1450 mètres. C’est ici que s’élève l’esprit.
*
Tandis que Mădălina regarde la Transylvanie carpienne par la fenêtre du living, j’ouvre la carte des Munţii Cindrel. Puis je lis un guide sur la région.
Étant formés par une cime principale qui se dresse à plus de 2000 mètres, les Monts Cindrel –une partie des Carpates méridionales– envoient vers leurs extrémités une succession de cimes secondaires nivelées et de plus en plus basses vers la vallée de l’Olt (rivière) à l’Est et vers les dépressions de Sibiu et d’Apold (Nord-Est). Au sud, ils voisinent avec les Monts de Lotru et à l’Ouest avec les Monts de Şurianu.
La grande diversité du paysage est l’effet de l’étagement des conditions d’environnement, de la fragmentation, de l’exposition de la nature pétrographique (pierre) et de l’évolution complexe en temps et en espace.
On rencontre ici des versants très inclinés et les fragments de quelques plateaux qui sont étonnants de nivelés. Tout le relief qu’ils couvrent (900 kilomètres carrés) est massif, modéré et asymétrique, formé par des roches cristallines.
L’évolution géomorphologique de Cindrel s’est déroulée de manière égale et unitaire, et supportant petit à petit des mouvements importants d’élévation.
Les conditions d’altitude et de relief ont déterminé l’apparition dans la zone de la plateforme sommitale (Şerbota, Frumoasa, Cindrel) des cirques glaciaires. Les pâturages larges couvrent les plateformes hautes des versants couverts de forêts de 1890 mètres de haut jusqu’au fond des vallées.
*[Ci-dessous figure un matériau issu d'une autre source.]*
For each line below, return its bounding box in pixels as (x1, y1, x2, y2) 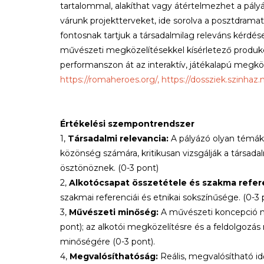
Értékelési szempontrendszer (60, 118, 194, 129)
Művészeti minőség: (69, 207, 161, 217)
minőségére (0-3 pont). (60, 236, 155, 247)
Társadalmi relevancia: (68, 133, 171, 144)
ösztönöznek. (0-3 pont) (60, 163, 159, 173)
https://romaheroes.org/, (60, 74, 159, 85)
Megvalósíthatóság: (70, 251, 158, 262)
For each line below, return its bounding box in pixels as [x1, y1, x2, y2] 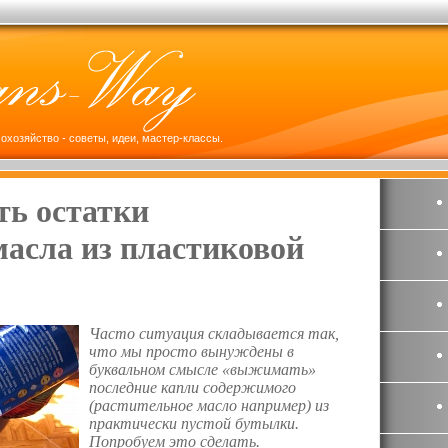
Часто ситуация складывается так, [89, 325, 339, 343]
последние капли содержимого [89, 379, 296, 397]
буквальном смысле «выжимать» [89, 361, 316, 379]
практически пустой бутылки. [89, 415, 299, 433]
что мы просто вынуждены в [89, 343, 294, 361]
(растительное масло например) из [89, 397, 329, 415]

La plateforme inférieure très ample entre la vallée de Cibin et celle de Bistra de 900 – 1200 mètres, dominée par pâturages et prés riches, a favorisé le développement en temps de «la plus impressionnante région pastorale des Carpates roumaines», connue en générales comme «Marginimea Sibiului» (En marge de Sibiu). Sur la structure de cette intense humanisation, sur les cimes de ce massif ont été créés des chemins, des sentiers et battus couramment par ceux qui emploient les 50 bergeries et environs 3000 chaumières, hangars, étables, maison d’été construites jusqu’à 1400 mètres d’altitude construisant en quelques zones des hameaux de 10 à 15 fermes.
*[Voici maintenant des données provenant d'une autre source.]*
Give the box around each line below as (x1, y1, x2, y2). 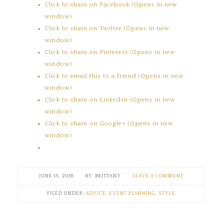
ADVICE (85, 190, 106, 196)
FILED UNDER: (47, 190, 86, 196)
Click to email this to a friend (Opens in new (45, 72, 184, 79)
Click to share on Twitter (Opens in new (45, 25, 170, 32)
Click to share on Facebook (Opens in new (45, 1, 178, 8)
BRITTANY (95, 173, 121, 179)
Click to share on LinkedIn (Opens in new (45, 96, 176, 103)
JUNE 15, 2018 (39, 173, 74, 179)

Grâce à la surface et aux altitudes, les éléments climatiques de Cindrel changent avec les hauteurs. Sur l’étage montagneux inférieur (jusqu’à 1000 mètres), on a un climat plus doux.
Le réseau hydrographique dense est tributaire à l’Olt qui reçoit les eaux de Cibin et de Sadu, respectivement de Mureş, qui accumule les eaux de Sebeş et de Frumoasa.
La densité et la composition de la végétation sont présentes distinctivement sur les étages altitudinaires avec des différences à cause de l’exposition de l’inclinaison de la pente et de l’humidité. Les forêts de feuillus se continuent avec celle de mélange (hêtre, pin, sapin) jusqu’à 1400 mètres, suivies ensuite par celle de pin et sapin entre 1400 et 1800 mètres.
La flore basse a un aspect uniforme dans les pâturages vivement colorés en été. La zone sommitale est dominée par graminée (l’herbe des roches, lichens, pivoines de montagne, la groseille, la myrtille couvrent avec le framboisier de large part de cimes et de surfaces inclinées.)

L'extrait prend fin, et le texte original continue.